### Required action
Give back every record below precisely as written.

___ Excerpted data ___

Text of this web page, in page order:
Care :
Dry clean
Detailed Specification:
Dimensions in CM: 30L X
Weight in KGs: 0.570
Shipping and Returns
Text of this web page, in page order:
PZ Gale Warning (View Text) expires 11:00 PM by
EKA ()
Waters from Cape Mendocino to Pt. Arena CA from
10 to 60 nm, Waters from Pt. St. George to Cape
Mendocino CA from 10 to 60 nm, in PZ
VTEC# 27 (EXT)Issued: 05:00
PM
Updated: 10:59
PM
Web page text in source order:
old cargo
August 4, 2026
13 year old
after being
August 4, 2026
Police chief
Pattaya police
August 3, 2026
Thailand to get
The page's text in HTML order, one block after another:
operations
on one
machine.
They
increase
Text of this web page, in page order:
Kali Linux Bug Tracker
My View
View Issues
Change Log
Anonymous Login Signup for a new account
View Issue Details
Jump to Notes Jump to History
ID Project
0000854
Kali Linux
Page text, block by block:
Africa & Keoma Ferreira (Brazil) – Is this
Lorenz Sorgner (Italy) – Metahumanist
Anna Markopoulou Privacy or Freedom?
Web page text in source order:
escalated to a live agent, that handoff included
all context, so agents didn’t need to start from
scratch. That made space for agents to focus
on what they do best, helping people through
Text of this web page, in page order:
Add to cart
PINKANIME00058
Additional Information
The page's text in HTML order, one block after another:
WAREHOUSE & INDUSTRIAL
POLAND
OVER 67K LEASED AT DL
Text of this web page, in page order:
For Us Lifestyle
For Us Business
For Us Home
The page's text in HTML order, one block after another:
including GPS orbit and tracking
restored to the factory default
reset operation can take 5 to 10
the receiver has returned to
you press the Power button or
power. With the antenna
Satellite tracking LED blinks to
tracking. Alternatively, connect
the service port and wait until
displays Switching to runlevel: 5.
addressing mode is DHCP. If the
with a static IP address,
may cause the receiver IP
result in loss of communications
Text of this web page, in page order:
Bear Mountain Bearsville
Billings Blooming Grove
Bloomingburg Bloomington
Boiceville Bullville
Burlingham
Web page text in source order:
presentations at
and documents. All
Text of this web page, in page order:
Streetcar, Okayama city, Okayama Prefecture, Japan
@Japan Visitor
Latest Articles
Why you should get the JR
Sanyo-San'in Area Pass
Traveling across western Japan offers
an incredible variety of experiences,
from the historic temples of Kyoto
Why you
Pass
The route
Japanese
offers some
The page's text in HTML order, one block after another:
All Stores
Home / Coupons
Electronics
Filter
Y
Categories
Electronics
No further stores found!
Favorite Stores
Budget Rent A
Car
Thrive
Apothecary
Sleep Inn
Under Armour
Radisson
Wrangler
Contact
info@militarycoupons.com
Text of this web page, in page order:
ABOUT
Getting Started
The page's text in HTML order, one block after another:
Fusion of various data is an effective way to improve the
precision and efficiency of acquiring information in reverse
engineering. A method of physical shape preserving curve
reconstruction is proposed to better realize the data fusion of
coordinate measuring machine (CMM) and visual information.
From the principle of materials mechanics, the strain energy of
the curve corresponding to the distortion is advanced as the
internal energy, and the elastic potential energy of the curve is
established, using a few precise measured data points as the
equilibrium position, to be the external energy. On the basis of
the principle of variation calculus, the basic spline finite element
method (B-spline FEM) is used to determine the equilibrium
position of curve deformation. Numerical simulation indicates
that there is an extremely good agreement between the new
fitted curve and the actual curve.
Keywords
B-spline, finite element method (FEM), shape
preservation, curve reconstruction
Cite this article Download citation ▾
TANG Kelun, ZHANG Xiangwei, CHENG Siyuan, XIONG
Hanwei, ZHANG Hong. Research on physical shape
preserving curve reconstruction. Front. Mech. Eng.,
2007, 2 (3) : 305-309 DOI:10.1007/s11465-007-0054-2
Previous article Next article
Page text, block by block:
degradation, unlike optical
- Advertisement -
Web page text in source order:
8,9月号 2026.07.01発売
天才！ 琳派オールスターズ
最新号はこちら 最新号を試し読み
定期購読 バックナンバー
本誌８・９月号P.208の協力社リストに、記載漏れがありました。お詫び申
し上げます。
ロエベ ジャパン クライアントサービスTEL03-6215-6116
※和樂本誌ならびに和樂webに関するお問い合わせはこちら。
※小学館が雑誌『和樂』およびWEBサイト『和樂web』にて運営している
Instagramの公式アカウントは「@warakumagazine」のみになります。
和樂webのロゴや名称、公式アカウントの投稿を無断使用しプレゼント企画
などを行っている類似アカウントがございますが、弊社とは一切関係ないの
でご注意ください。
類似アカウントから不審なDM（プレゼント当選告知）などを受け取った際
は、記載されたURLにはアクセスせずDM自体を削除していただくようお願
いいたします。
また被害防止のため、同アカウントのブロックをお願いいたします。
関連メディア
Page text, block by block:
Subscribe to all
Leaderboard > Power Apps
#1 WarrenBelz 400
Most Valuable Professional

___

### Reply
Text of this web page, in page order:
Care :
Dry clean
Detailed Specification:
Dimensions in CM: 30L X
Weight in KGs: 0.570
Shipping and Returns
Text of this web page, in page order:
PZ Gale Warning (View Text) expires 11:00 PM by
EKA ()
Waters from Cape Mendocino to Pt. Arena CA from
10 to 60 nm, Waters from Pt. St. George to Cape
Mendocino CA from 10 to 60 nm, in PZ
VTEC# 27 (EXT)Issued: 05:00
PM
Updated: 10:59
PM
Web page text in source order:
old cargo
August 4, 2026
13 year old
after being
August 4, 2026
Police chief
Pattaya police
August 3, 2026
Thailand to get
The page's text in HTML order, one block after another:
operations
on one
machine.
They
increase
Text of this web page, in page order:
Kali Linux Bug Tracker
My View
View Issues
Change Log
Anonymous Login Signup for a new account
View Issue Details
Jump to Notes Jump to History
ID Project
0000854
Kali Linux
Page text, block by block:
Africa & Keoma Ferreira (Brazil) – Is this
Lorenz Sorgner (Italy) – Metahumanist
Anna Markopoulou Privacy or Freedom?
Web page text in source order:
escalated to a live agent, that handoff included
all context, so agents didn’t need to start from
scratch. That made space for agents to focus
on what they do best, helping people through
Text of this web page, in page order:
Add to cart
PINKANIME00058
Additional Information
The page's text in HTML order, one block after another:
WAREHOUSE & INDUSTRIAL
POLAND
OVER 67K LEASED AT DL
Text of this web page, in page order:
For Us Lifestyle
For Us Business
For Us Home
The page's text in HTML order, one block after another:
including GPS orbit and tracking
restored to the factory default
reset operation can take 5 to 10
the receiver has returned to
you press the Power button or
power. With the antenna
Satellite tracking LED blinks to
tracking. Alternatively, connect
the service port and wait until
displays Switching to runlevel: 5.
addressing mode is DHCP. If the
with a static IP address,
may cause the receiver IP
result in loss of communications
Text of this web page, in page order:
Bear Mountain Bearsville
Billings Blooming Grove
Bloomingburg Bloomington
Boiceville Bullville
Burlingham
Web page text in source order:
presentations at
and documents. All
Text of this web page, in page order:
Streetcar, Okayama city, Okayama Prefecture, Japan
@Japan Visitor
Latest Articles
Why you should get the JR
Sanyo-San'in Area Pass
Traveling across western Japan offers
an incredible variety of experiences,
from the historic temples of Kyoto
Why you
Pass
The route
Japanese
offers some
The page's text in HTML order, one block after another:
All Stores
Home / Coupons
Electronics
Filter
Y
Categories
Electronics
No further stores found!
Favorite Stores
Budget Rent A
Car
Thrive
Apothecary
Sleep Inn
Under Armour
Radisson
Wrangler
Contact
info@militarycoupons.com
Text of this web page, in page order:
ABOUT
Getting Started
The page's text in HTML order, one block after another:
Fusion of various data is an effective way to improve the
precision and efficiency of acquiring information in reverse
engineering. A method of physical shape preserving curve
reconstruction is proposed to better realize the data fusion of
coordinate measuring machine (CMM) and visual information.
From the principle of materials mechanics, the strain energy of
the curve corresponding to the distortion is advanced as the
internal energy, and the elastic potential energy of the curve is
established, using a few precise measured data points as the
equilibrium position, to be the external energy. On the basis of
the principle of variation calculus, the basic spline finite element
method (B-spline FEM) is used to determine the equilibrium
position of curve deformation. Numerical simulation indicates
that there is an extremely good agreement between the new
fitted curve and the actual curve.
Keywords
B-spline, finite element method (FEM), shape
preservation, curve reconstruction
Cite this article Download citation ▾
TANG Kelun, ZHANG Xiangwei, CHENG Siyuan, XIONG
Hanwei, ZHANG Hong. Research on physical shape
preserving curve reconstruction. Front. Mech. Eng.,
2007, 2 (3) : 305-309 DOI:10.1007/s11465-007-0054-2
Previous article Next article
Page text, block by block:
degradation, unlike optical
- Advertisement -
Web page text in source order:
8,9月号 2026.07.01発売
天才！ 琳派オールスターズ
最新号はこちら 最新号を試し読み
定期購読 バックナンバー
本誌８・９月号P.208の協力社リストに、記載漏れがありました。お詫び申
し上げます。
ロエベ ジャパン クライアントサービスTEL03-6215-6116
※和樂本誌ならびに和樂webに関するお問い合わせはこちら。
※小学館が雑誌『和樂』およびWEBサイト『和樂web』にて運営している
Instagramの公式アカウントは「@warakumagazine」のみになります。
和樂webのロゴや名称、公式アカウントの投稿を無断使用しプレゼント企画
などを行っている類似アカウントがございますが、弊社とは一切関係ないの
でご注意ください。
類似アカウントから不審なDM（プレゼント当選告知）などを受け取った際
は、記載されたURLにはアクセスせずDM自体を削除していただくようお願
いいたします。
また被害防止のため、同アカウントのブロックをお願いいたします。
関連メディア
Page text, block by block:
Subscribe to all
Leaderboard > Power Apps
#1 WarrenBelz 400
Most Valuable Professional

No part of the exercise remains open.